The Dutch and Afghan flags
Parliamentary support for the new mission was narrowImage: DW-Montage

Dutch Prime Minister Mark Rutte's minority government obtained parliamentary approval for its Afghanistan strategy early on Friday, following a heated debate in The Hague.

A slim majority of MPs voted for the Dutch cabinet's decision to send 545 men and women to Afghanistan to train police until 2014.

Rutte's governing coalition of the liberal VVD party and the conservative Christian Democrats - which makes up 52 seats of 150 in parliament - was forced to make several concessions to opposition parties to gain approval.

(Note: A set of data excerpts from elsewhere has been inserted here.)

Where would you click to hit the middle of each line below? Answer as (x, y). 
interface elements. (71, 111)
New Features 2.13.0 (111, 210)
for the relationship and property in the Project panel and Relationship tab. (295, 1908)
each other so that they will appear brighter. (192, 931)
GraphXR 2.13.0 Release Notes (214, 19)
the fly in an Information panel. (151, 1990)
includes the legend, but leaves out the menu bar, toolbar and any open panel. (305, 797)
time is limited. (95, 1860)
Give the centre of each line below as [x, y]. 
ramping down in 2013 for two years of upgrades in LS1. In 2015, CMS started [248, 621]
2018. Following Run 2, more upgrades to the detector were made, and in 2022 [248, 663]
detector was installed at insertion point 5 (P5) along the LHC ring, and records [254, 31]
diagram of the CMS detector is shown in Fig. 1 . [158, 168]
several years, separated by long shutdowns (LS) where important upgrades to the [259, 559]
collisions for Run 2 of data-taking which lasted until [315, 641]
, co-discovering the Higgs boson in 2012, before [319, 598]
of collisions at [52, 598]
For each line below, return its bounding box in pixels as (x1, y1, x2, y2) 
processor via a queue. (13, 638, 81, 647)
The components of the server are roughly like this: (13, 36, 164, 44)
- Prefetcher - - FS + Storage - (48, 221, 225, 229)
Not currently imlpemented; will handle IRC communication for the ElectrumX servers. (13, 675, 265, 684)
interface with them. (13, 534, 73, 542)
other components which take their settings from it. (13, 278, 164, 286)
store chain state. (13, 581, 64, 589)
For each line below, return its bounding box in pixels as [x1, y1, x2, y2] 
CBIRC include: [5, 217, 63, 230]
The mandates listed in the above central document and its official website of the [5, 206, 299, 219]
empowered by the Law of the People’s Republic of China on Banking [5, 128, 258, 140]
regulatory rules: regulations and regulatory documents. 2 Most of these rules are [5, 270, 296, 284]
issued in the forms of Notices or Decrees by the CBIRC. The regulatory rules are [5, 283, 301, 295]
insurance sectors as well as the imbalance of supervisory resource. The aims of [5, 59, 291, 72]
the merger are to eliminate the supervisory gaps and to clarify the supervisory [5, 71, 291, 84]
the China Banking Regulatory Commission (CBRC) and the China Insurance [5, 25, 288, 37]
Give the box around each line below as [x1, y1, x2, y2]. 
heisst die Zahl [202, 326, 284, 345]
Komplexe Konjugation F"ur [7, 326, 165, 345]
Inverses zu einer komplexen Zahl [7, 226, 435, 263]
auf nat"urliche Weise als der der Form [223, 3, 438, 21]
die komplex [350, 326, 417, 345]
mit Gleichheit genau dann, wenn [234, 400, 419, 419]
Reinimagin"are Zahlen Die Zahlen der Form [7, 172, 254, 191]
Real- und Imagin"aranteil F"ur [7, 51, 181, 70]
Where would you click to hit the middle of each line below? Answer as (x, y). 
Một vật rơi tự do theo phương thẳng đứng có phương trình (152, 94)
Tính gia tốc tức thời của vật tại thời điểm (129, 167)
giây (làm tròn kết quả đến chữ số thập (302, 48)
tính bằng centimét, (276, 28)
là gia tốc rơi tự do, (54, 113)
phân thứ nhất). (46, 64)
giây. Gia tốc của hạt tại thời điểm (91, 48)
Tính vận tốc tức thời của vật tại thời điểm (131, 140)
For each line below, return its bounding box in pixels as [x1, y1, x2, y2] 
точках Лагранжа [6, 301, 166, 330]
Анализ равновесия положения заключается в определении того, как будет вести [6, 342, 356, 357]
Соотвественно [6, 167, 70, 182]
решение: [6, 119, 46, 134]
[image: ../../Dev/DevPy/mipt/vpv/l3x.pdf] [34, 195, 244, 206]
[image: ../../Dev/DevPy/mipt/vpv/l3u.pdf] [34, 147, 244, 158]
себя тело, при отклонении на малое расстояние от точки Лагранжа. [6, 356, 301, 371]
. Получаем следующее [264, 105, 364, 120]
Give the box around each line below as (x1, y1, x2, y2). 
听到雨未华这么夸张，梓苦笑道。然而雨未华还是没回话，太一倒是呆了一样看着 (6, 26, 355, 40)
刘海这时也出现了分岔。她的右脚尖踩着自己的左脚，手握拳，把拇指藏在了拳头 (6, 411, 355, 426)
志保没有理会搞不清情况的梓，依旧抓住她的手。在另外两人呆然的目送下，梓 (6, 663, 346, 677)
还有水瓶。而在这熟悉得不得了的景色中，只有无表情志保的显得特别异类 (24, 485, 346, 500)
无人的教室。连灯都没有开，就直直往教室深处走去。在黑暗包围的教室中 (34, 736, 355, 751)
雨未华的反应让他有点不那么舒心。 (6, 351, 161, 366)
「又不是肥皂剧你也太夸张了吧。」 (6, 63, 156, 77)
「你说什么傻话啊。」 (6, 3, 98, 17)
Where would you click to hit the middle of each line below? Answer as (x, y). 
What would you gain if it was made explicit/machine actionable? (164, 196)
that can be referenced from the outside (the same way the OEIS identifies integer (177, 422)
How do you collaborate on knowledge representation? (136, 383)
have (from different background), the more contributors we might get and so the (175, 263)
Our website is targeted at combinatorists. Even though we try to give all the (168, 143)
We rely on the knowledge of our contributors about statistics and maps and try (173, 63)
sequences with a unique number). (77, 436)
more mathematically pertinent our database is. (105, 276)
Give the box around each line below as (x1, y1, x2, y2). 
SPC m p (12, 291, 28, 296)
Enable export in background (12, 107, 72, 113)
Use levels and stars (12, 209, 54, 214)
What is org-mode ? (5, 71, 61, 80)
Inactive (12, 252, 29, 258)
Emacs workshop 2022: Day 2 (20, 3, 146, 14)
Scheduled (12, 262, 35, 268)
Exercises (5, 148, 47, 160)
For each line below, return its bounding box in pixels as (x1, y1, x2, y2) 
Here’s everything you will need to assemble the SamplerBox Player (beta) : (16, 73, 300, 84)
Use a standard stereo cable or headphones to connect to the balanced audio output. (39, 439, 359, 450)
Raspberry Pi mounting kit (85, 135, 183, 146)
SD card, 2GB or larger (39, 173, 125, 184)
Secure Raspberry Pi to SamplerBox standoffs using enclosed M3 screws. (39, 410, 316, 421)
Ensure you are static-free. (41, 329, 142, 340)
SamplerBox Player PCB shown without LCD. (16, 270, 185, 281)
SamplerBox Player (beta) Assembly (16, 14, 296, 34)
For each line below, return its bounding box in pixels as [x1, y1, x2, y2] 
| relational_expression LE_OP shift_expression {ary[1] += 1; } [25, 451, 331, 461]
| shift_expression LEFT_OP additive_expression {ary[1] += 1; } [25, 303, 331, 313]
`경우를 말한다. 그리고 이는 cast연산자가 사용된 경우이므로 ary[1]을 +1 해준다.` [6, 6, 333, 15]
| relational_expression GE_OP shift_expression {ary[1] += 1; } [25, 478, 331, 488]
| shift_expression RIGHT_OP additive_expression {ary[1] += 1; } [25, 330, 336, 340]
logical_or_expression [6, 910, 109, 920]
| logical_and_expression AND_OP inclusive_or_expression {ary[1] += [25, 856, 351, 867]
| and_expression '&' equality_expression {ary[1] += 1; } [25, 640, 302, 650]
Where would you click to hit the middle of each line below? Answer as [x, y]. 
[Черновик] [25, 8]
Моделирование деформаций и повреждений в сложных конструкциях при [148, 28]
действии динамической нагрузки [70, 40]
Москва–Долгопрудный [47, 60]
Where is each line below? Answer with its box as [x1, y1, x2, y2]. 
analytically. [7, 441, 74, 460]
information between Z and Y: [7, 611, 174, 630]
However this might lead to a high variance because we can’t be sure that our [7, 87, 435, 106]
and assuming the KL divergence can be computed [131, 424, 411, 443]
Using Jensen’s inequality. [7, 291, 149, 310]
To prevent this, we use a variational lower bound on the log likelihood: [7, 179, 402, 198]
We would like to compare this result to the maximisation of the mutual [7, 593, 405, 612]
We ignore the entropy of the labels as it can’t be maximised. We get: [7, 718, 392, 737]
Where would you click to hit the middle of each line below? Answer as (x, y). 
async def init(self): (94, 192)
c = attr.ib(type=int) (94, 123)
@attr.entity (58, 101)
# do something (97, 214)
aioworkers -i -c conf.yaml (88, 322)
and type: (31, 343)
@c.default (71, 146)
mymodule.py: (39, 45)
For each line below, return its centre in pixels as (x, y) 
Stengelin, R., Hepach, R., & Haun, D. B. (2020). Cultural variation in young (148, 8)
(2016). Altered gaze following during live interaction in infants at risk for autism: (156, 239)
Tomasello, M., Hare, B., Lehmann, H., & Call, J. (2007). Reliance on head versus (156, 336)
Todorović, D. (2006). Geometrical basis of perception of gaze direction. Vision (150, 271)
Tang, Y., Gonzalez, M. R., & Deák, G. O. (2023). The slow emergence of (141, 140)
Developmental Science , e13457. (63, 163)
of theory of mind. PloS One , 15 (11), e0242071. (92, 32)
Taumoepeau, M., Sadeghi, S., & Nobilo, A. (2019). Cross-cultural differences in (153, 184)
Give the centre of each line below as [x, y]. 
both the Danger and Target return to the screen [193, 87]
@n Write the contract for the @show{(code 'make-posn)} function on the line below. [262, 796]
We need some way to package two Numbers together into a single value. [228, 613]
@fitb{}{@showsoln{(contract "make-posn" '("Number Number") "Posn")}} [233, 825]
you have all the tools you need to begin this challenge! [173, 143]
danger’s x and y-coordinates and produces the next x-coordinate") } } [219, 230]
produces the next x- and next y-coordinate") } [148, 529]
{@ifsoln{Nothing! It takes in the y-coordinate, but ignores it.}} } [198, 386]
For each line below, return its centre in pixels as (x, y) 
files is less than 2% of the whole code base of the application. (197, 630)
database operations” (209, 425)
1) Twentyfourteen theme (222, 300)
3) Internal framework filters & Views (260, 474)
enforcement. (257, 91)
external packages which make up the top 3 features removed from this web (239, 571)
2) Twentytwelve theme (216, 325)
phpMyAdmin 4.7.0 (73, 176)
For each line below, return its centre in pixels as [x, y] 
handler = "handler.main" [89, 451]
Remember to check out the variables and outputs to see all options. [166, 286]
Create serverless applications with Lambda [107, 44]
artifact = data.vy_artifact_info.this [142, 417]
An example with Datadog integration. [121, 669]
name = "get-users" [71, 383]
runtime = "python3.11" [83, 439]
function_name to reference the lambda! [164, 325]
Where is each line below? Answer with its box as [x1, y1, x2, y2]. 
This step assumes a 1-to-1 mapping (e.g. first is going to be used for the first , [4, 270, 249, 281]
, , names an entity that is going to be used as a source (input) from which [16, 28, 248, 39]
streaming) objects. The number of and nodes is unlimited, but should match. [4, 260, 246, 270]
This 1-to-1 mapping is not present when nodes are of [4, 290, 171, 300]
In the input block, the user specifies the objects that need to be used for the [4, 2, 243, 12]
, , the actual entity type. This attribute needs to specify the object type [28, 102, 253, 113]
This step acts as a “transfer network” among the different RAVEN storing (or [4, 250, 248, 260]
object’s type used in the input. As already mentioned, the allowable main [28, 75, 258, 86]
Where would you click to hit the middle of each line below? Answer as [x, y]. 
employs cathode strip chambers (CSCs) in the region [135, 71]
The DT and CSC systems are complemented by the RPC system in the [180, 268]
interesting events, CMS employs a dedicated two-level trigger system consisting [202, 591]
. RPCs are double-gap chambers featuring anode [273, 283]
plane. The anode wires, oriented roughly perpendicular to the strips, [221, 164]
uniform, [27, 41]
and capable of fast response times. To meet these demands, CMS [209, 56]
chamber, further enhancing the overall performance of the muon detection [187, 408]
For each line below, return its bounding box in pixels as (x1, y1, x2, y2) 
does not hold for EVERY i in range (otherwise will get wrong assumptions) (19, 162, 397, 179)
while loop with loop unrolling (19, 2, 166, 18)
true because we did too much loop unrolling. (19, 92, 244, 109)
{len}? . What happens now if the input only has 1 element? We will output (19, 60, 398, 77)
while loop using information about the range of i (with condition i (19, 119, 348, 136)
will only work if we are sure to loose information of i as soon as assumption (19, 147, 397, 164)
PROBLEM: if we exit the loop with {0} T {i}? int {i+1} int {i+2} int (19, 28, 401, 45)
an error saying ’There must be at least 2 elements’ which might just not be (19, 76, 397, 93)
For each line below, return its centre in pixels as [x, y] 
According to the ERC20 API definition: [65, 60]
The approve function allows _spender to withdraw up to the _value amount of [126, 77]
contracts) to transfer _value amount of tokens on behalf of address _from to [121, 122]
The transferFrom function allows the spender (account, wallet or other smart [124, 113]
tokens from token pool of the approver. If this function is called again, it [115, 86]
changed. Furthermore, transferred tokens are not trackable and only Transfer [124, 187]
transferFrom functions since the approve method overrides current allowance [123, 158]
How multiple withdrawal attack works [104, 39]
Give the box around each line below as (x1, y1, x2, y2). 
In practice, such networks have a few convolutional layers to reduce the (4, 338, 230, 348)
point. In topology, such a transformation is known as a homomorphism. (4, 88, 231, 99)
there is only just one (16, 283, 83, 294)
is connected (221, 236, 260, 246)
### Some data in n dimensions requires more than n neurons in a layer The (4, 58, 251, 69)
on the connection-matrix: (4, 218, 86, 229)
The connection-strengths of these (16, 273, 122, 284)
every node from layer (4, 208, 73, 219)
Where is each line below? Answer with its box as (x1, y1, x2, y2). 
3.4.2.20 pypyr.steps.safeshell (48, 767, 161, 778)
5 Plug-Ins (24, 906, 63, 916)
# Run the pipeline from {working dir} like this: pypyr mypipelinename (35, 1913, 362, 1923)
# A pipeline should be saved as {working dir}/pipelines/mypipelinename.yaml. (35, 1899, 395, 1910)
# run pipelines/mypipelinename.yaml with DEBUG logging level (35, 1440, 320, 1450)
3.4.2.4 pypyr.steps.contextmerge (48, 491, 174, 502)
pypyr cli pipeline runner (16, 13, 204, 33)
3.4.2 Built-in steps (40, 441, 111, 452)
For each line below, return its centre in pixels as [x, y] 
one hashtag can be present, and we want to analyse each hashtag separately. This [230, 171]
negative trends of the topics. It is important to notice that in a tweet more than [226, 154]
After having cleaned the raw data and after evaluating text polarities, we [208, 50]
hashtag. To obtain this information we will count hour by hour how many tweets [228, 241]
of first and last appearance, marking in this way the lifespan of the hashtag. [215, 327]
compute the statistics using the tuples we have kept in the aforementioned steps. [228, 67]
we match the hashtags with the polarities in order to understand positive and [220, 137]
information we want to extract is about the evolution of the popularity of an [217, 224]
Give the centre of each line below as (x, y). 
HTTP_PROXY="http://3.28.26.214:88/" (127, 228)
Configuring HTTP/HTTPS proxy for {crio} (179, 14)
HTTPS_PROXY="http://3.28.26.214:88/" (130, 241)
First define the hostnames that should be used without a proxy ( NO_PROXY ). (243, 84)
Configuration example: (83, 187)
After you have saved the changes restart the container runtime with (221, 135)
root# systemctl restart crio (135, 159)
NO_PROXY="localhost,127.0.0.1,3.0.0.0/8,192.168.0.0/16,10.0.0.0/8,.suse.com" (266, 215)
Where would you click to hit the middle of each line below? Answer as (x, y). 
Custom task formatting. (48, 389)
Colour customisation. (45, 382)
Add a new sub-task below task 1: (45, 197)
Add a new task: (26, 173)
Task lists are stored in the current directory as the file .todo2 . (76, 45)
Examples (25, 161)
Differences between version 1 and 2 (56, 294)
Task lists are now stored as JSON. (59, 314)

Notably, it deferred to the liberal greens - the GroenLinks with 10 seats - by agreeing to seek a written guarantee from Kabul that police trained by the Dutch would not be used in any military action.

Rutte demanded that police not be used as solidersImage: AP

"We need to be sure that if we train people as police members, they are indeed deployed as police members," Rutte told parliamentarians in the debate broadcast live on national public television.

"If this doesn't happen, or fails, I will propose to end the mission," he added.

A political row over the mission in Afghanistan erupted early last year in the Netherlands when NATO requested an extension of the Dutch presence, which had seen just under 2,000 troops deployed in central Uruzgan province since 2006.

The center-left government of then Prime Minister Jan Peter Balkenende collapsed as a result.